##### Listed records

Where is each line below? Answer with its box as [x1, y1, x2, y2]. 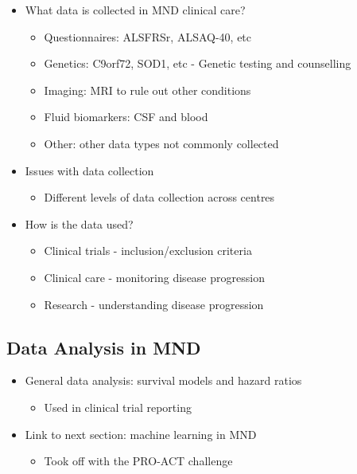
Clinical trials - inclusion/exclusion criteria [44, 242, 252, 259]
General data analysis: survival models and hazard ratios [25, 372, 302, 389]
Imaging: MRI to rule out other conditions [44, 81, 251, 98]
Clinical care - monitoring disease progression [44, 268, 265, 285]
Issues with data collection [25, 162, 154, 178]
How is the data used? [25, 215, 134, 232]
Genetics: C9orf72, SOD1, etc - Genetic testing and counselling [44, 55, 351, 72]
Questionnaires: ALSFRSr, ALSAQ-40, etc [44, 28, 252, 45]
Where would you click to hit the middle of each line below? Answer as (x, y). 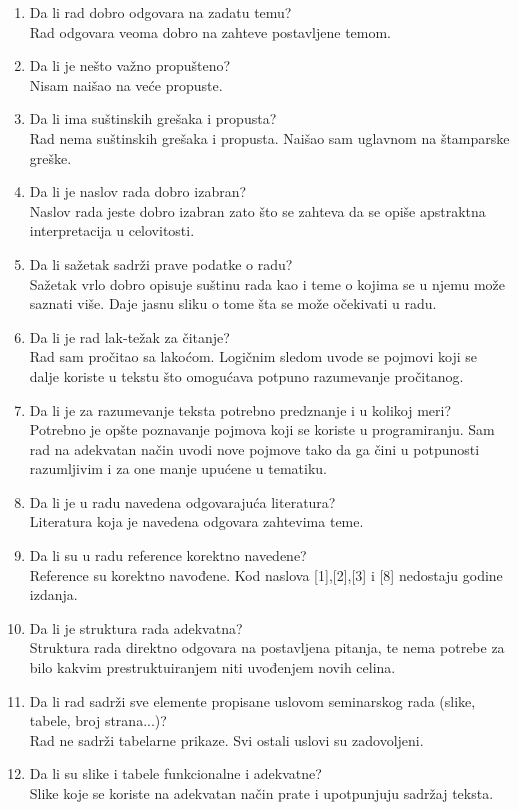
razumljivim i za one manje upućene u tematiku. (178, 468)
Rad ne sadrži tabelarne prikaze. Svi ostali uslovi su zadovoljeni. (226, 739)
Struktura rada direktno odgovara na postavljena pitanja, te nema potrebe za (267, 647)
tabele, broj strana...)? (98, 720)
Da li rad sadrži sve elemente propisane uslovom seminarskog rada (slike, (252, 700)
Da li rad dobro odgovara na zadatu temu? (160, 12)
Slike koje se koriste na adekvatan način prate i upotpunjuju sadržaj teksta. (261, 793)
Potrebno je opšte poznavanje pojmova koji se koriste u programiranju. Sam (262, 429)
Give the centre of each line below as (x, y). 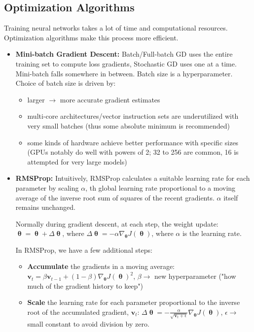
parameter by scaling (47, 187)
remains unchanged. (45, 207)
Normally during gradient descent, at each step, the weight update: (117, 223)
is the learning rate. (212, 233)
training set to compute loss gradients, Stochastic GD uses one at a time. (126, 63)
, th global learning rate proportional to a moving (161, 187)
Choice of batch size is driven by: (66, 83)
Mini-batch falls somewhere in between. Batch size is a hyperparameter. (124, 73)
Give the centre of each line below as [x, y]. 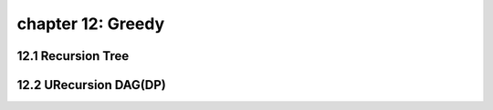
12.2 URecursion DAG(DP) [91, 85]
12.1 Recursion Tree [73, 56]
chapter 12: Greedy [91, 24]
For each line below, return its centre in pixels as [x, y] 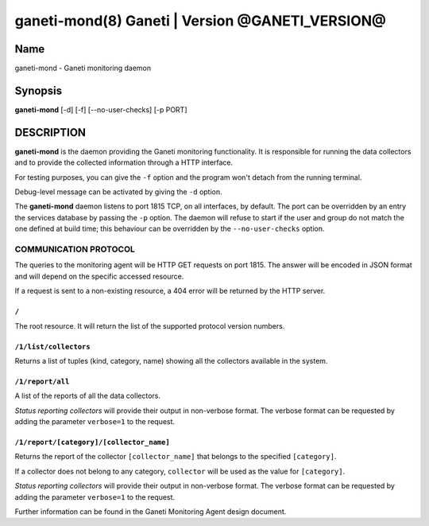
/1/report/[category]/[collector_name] [92, 442]
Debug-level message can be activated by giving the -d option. [118, 192]
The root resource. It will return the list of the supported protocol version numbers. [150, 325]
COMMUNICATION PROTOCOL [75, 249]
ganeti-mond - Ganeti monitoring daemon [83, 68]
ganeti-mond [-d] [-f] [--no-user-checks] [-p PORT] [101, 109]
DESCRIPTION [50, 132]
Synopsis [39, 90]
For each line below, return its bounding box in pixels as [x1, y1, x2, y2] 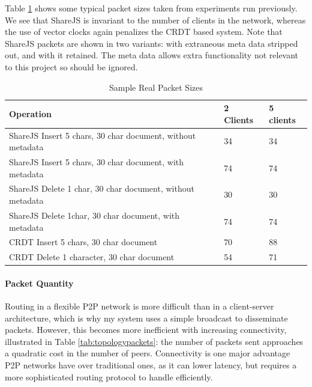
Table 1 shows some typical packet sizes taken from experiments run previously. [5, 2, 298, 14]
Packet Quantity [5, 276, 74, 289]
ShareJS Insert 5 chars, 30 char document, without [9, 129, 196, 141]
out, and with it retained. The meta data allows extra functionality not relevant [5, 49, 299, 61]
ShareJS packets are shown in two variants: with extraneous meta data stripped [5, 37, 298, 49]
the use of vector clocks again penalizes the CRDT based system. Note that [5, 25, 283, 38]
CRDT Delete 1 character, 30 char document [9, 251, 175, 263]
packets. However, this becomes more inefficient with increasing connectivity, [5, 323, 287, 336]
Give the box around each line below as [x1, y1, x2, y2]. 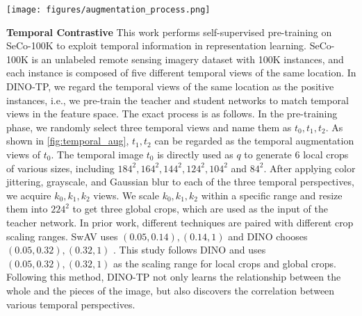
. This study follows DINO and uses [113, 242, 266, 257]
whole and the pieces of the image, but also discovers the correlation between [6, 283, 335, 297]
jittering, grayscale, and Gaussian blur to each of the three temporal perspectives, [6, 174, 354, 189]
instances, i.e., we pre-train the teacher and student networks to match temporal [6, 92, 349, 107]
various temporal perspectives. [6, 297, 135, 311]
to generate [244, 147, 292, 161]
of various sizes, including [6, 160, 115, 175]
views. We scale [93, 188, 159, 202]
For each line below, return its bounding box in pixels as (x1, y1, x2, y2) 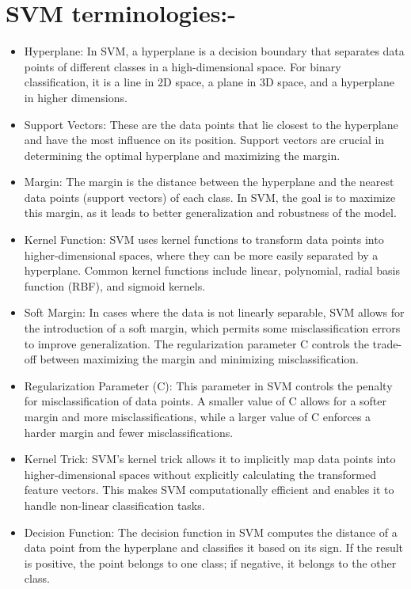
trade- (372, 335, 402, 351)
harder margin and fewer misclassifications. (24, 424, 234, 440)
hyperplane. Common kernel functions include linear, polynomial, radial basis (24, 262, 400, 279)
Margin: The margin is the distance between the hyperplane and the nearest (24, 173, 394, 190)
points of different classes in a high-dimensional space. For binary (24, 58, 341, 74)
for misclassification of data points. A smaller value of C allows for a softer (24, 393, 387, 409)
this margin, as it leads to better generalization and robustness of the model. (24, 204, 397, 221)
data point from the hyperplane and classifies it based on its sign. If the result (24, 539, 404, 556)
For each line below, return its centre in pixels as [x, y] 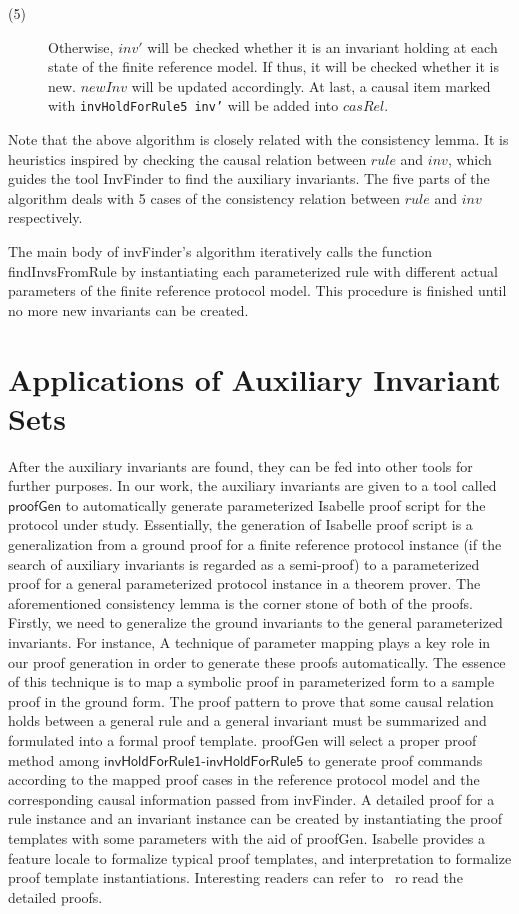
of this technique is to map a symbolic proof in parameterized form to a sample [251, 681]
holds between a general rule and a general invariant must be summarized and [247, 720]
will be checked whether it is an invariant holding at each [322, 46]
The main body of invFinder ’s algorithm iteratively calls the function [220, 251]
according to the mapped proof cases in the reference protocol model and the [244, 779]
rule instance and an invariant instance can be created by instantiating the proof [255, 818]
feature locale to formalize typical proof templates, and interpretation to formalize [260, 857]
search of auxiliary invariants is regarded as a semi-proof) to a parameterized [244, 563]
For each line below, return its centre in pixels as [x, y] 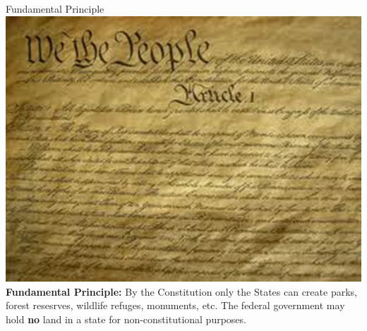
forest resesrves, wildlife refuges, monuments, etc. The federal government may [175, 305]
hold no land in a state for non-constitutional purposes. [126, 319]
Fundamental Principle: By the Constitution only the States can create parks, [181, 291]
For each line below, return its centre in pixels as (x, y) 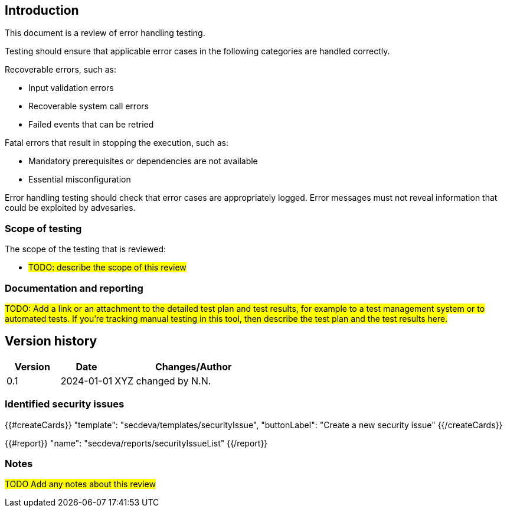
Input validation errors (71, 88)
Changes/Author (193, 366)
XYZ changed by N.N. (163, 381)
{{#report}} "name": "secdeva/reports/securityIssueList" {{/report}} (136, 443)
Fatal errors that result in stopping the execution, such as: (117, 143)
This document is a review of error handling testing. (105, 33)
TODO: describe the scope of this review (107, 268)
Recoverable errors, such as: (60, 70)
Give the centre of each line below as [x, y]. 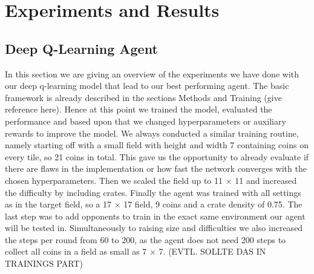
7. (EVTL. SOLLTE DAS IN [212, 251]
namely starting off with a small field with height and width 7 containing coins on [157, 145]
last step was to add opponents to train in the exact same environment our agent [155, 216]
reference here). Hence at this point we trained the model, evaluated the [139, 109]
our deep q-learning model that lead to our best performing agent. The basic [147, 86]
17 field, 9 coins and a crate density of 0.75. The [213, 204]
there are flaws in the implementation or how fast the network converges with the [156, 168]
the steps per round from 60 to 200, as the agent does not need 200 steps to [146, 239]
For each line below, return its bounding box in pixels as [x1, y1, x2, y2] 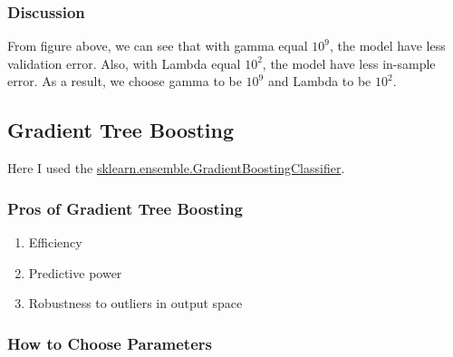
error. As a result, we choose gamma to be [7, 72, 242, 91]
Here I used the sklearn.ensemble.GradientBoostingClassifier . [7, 159, 345, 178]
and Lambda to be [267, 72, 371, 91]
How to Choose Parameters [7, 332, 212, 354]
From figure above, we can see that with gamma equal [7, 36, 308, 55]
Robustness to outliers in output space [28, 294, 243, 313]
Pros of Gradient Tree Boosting [7, 197, 243, 219]
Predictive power [28, 263, 122, 282]
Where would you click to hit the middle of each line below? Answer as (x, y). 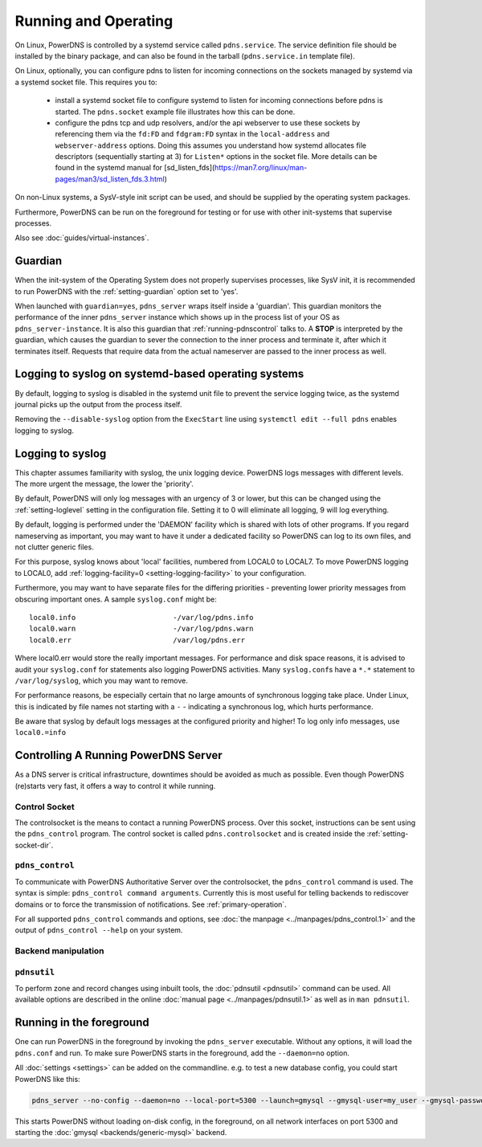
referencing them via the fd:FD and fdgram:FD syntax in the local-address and (192, 134)
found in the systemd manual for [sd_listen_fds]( (135, 168)
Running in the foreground (82, 1023)
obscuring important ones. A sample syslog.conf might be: (116, 599)
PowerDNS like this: (47, 1079)
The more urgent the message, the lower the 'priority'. (104, 484)
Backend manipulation (59, 951)
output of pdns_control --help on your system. (99, 930)
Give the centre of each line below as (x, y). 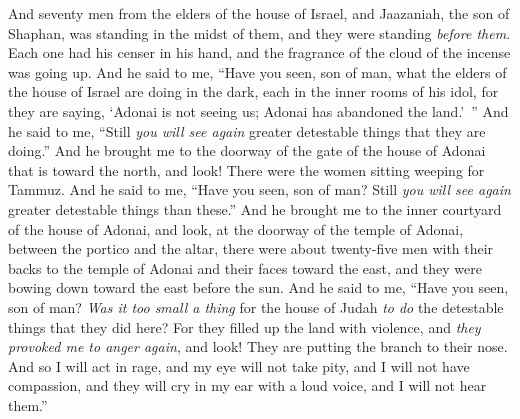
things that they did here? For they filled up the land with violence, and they (244, 326)
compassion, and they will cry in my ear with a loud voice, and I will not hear (247, 385)
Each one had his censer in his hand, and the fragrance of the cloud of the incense (259, 52)
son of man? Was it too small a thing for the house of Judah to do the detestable (256, 306)
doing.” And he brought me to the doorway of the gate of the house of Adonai (247, 150)
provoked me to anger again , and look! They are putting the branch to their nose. (258, 346)
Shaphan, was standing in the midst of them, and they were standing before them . (259, 32)
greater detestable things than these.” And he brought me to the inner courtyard (255, 208)
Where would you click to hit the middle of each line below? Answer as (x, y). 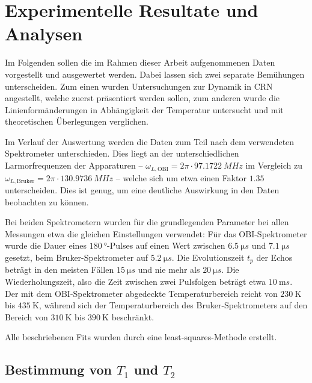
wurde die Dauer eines (46, 245)
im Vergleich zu (274, 165)
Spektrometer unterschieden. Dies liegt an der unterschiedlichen (122, 153)
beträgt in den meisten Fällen (60, 269)
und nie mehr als (169, 269)
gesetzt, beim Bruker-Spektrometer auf (77, 257)
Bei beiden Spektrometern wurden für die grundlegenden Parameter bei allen (147, 222)
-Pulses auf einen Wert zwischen (166, 245)

##########

*Your instructions*. Return every line from the entries that holds the string "Tree".

*Solution for this task*.
12.1 Recursion Tree [73, 56]
Pros of Gradient Tree Boosting [7, 197, 243, 219]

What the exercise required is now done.